• **REQUIRED WORK**:
Using the data that follows, give again word for word the lines between the one holding "With the right" and the one holding "Answer: Response times vary", inclusive. Omit the pictures.

━━━ RECORDS FOR THE EXERCISE ━━━

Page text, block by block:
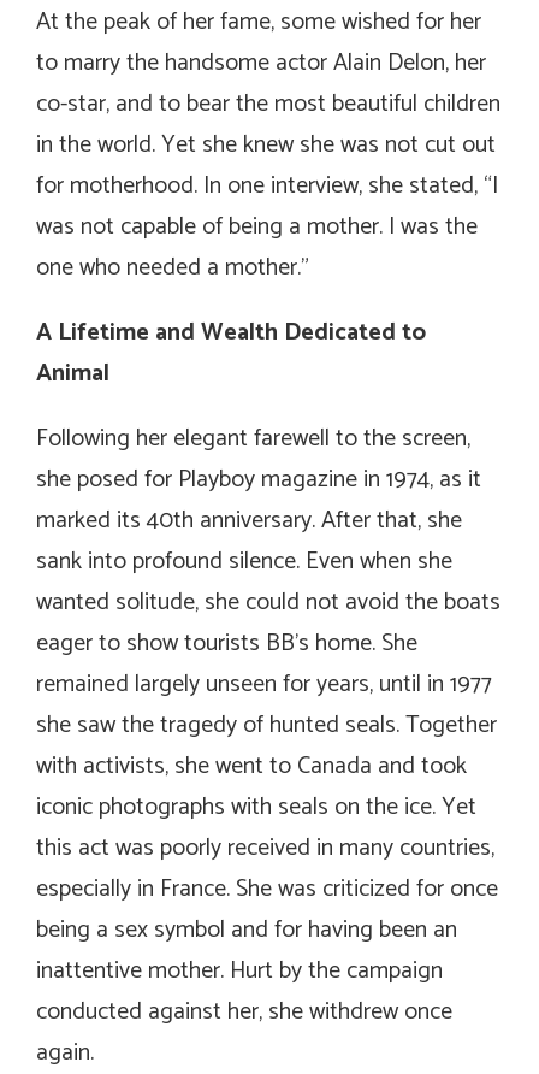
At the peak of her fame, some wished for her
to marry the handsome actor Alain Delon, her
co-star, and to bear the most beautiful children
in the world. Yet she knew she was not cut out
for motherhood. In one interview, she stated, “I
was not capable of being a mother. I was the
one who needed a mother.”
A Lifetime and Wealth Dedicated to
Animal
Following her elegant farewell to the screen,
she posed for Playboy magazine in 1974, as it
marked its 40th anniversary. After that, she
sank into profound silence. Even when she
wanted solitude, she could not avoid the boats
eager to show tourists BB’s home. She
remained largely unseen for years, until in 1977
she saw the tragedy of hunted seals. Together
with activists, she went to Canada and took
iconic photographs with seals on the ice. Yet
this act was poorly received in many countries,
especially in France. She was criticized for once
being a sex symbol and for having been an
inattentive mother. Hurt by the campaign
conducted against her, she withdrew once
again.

━━━
━━━ RECORDS FOR THE EXERCISE ━━━

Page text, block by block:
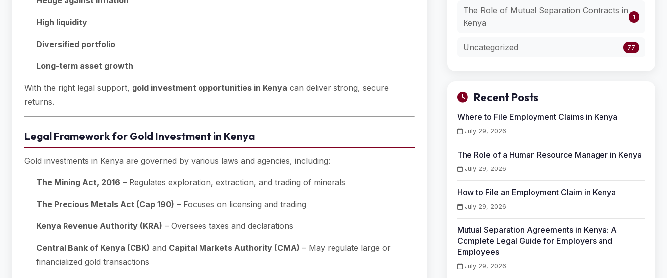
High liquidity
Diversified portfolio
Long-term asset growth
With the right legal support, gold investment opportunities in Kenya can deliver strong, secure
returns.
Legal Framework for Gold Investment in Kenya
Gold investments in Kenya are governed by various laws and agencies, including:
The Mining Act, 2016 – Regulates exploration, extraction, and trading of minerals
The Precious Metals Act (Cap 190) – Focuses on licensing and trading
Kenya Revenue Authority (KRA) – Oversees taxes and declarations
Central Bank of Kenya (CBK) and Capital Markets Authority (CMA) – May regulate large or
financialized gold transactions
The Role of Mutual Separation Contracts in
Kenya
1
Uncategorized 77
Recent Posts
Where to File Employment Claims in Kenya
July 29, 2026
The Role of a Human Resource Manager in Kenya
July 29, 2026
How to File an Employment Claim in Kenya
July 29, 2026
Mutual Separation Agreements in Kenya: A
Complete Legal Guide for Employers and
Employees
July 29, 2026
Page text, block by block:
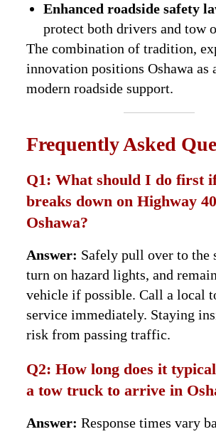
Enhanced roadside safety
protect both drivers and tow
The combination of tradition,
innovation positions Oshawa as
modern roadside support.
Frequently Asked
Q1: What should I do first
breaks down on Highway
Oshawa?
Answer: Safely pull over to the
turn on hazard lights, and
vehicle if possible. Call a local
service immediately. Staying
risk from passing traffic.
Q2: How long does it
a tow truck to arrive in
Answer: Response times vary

━━━

• **WRITTEN RESPONSE**:
With the right legal support, gold investment opportunities in Kenya can deliver strong, secure
returns.
Legal Framework for Gold Investment in Kenya
Gold investments in Kenya are governed by various laws and agencies, including:
The Mining Act, 2016 – Regulates exploration, extraction, and trading of minerals
The Precious Metals Act (Cap 190) – Focuses on licensing and trading
Kenya Revenue Authority (KRA) – Oversees taxes and declarations
Central Bank of Kenya (CBK) and Capital Markets Authority (CMA) – May regulate large or
financialized gold transactions
The Role of Mutual Separation Contracts in
Kenya
1
Uncategorized 77
Recent Posts
Where to File Employment Claims in Kenya
July 29, 2026
The Role of a Human Resource Manager in Kenya
July 29, 2026
How to File an Employment Claim in Kenya
July 29, 2026
Mutual Separation Agreements in Kenya: A
Complete Legal Guide for Employers and
Employees
July 29, 2026
Page text, block by block:
Enhanced roadside safety
protect both drivers and tow
The combination of tradition,
innovation positions Oshawa as
modern roadside support.
Frequently Asked
Q1: What should I do first
breaks down on Highway
Oshawa?
Answer: Safely pull over to the
turn on hazard lights, and
vehicle if possible. Call a local
service immediately. Staying
risk from passing traffic.
Q2: How long does it
a tow truck to arrive in
Answer: Response times vary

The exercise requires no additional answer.